You are viewing a plain text version of this content. The canonical link for it is here.
Posted to common-user@hadoop.apache.org by Reik Schatz <re...@bwin.org> on 2010/03/10 13:11:46 UTC

using StreamInputFormat, StreamXmlRecordReader with your custom Jobs

Hi, I am playing around with version 0.20.2 of Hadoop. I have written 
and packaged a Job using a custom Mapper and Reducer. The input format 
in my Job is set to StreamInputFormat. Also setting property 
stream.recordreader.class to 
org.apache.hadoop.streaming.StreamXmlRecordReader.

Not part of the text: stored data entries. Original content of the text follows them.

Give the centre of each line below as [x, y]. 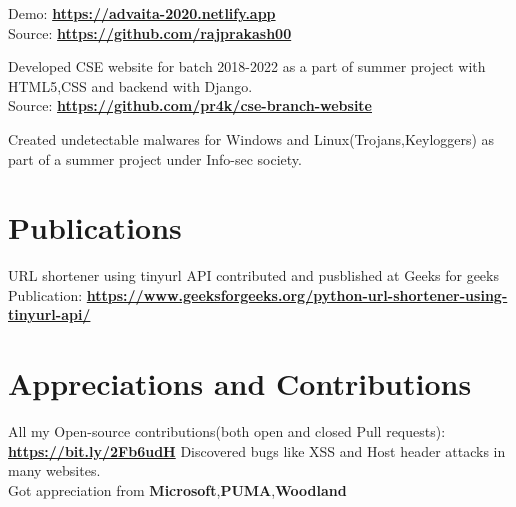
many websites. [54, 470]
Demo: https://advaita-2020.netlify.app [142, 13]
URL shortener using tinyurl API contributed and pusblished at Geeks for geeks [253, 275]
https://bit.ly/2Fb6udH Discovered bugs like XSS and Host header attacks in [257, 450]
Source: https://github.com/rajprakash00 [150, 32]
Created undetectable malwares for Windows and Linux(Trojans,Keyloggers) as [251, 138]
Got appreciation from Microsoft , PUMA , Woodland [177, 489]
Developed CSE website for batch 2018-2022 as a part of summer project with [247, 66]
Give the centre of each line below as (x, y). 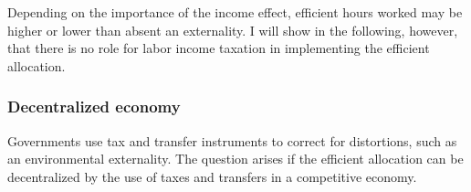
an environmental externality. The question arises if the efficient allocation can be (235, 159)
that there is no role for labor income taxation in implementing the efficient (219, 48)
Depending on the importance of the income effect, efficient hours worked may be (235, 12)
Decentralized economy (94, 107)
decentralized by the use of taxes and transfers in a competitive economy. (212, 176)
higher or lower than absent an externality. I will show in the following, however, (233, 30)
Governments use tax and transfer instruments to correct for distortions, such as (232, 140)

This is how I want to start my job:
hadoop jar custom-1.0-SNAPSHOT.jar EmailCountingJob /input /output

The problem is that in this case all classes from 
hadoop-0.20.2-streaming.jar are missing (ClassNotFoundException). I 
tried using -libjars without luck.
hadoop jar -libjars PATH/hadoop-0.20.2-streaming.jar 
custom-1.0-SNAPSHOT.jar EmailCountingJob /input /output

Any chance to use streaming classes with your own Jobs without copying 
these classes to your projects and packaging them into your own jar?


/Reik

Re: using StreamInputFormat, StreamXmlRecordReader with your custom Jobs

Posted by Reik Schatz <re...@bwin.org>.
Uh, do I have to copy the jar file manually into HDFS before I invoke 
the hadoop jar command starting my own job?



Utkarsh Agarwal wrote:

> I think you can use DistributedCache to specify the location of the jar
> after you have it in hdfs..
>
> On Wed, Mar 10, 2010 at 6:11 AM, Reik Schatz <re...@bwin.org> wrote:
>
>   
>> Hi, I am playing around with version 0.20.2 of Hadoop. I have written and
>> packaged a Job using a custom Mapper and Reducer. The input format in my Job
>> is set to StreamInputFormat. Also setting property stream.recordreader.class
>> to org.apache.hadoop.streaming.StreamXmlRecordReader.
>>
>> This is how I want to start my job:
>> hadoop jar custom-1.0-SNAPSHOT.jar EmailCountingJob /input /output
>>
>> The problem is that in this case all classes from
>> hadoop-0.20.2-streaming.jar are missing (ClassNotFoundException). I tried
>> using -libjars without luck.
>> hadoop jar -libjars PATH/hadoop-0.20.2-streaming.jar
>> custom-1.0-SNAPSHOT.jar EmailCountingJob /input /output
>>
>> Any chance to use streaming classes with your own Jobs without copying
>> these classes to your projects and packaging them into your own jar?
>>
>>
>> /Reik
>>
>>     

Re: using StreamInputFormat, StreamXmlRecordReader with your custom Jobs

Posted by Utkarsh Agarwal <un...@gmail.com>.
I think you can use DistributedCache to specify the location of the jar
after you have it in hdfs..

On Wed, Mar 10, 2010 at 6:11 AM, Reik Schatz <re...@bwin.org> wrote:

> Hi, I am playing around with version 0.20.2 of Hadoop. I have written and
> packaged a Job using a custom Mapper and Reducer. The input format in my Job
> is set to StreamInputFormat. Also setting property stream.recordreader.class
> to org.apache.hadoop.streaming.StreamXmlRecordReader.
>
> This is how I want to start my job:
> hadoop jar custom-1.0-SNAPSHOT.jar EmailCountingJob /input /output
>
> The problem is that in this case all classes from
> hadoop-0.20.2-streaming.jar are missing (ClassNotFoundException). I tried
> using -libjars without luck.
> hadoop jar -libjars PATH/hadoop-0.20.2-streaming.jar
> custom-1.0-SNAPSHOT.jar EmailCountingJob /input /output
>
> Any chance to use streaming classes with your own Jobs without copying
> these classes to your projects and packaging them into your own jar?
>
>
> /Reik
>